* [How to complete this task]:
Each line below that contains the word "MinGW" must be copied.

(Data items)
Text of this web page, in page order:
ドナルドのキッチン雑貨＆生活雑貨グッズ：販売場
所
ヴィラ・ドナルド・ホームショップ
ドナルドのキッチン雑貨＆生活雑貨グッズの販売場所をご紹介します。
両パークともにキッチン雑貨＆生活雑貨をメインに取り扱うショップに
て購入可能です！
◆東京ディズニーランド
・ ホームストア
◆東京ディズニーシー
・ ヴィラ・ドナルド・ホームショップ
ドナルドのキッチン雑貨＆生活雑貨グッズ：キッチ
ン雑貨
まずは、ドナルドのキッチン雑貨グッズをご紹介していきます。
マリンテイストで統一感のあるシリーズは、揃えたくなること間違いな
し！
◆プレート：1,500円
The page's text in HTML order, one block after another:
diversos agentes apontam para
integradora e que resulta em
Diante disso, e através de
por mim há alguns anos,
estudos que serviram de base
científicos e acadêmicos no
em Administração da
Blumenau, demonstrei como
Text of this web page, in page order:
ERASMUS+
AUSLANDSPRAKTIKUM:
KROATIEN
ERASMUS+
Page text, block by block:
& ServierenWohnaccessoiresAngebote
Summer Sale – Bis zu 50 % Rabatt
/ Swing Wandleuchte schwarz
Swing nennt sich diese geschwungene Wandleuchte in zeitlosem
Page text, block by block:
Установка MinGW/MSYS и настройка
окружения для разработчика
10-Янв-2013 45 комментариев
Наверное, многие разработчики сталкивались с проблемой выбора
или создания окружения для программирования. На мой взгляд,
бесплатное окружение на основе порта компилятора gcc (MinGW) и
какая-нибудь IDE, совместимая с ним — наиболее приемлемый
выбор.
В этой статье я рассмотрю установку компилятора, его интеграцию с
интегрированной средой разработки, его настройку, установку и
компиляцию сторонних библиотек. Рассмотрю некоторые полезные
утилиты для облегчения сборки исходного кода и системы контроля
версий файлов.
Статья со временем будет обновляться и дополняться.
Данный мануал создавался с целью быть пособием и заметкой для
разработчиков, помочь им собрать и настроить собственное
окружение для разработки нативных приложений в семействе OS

* [Answer box]:
Установка MinGW/MSYS и настройка
бесплатное окружение на основе порта компилятора gcc (MinGW) и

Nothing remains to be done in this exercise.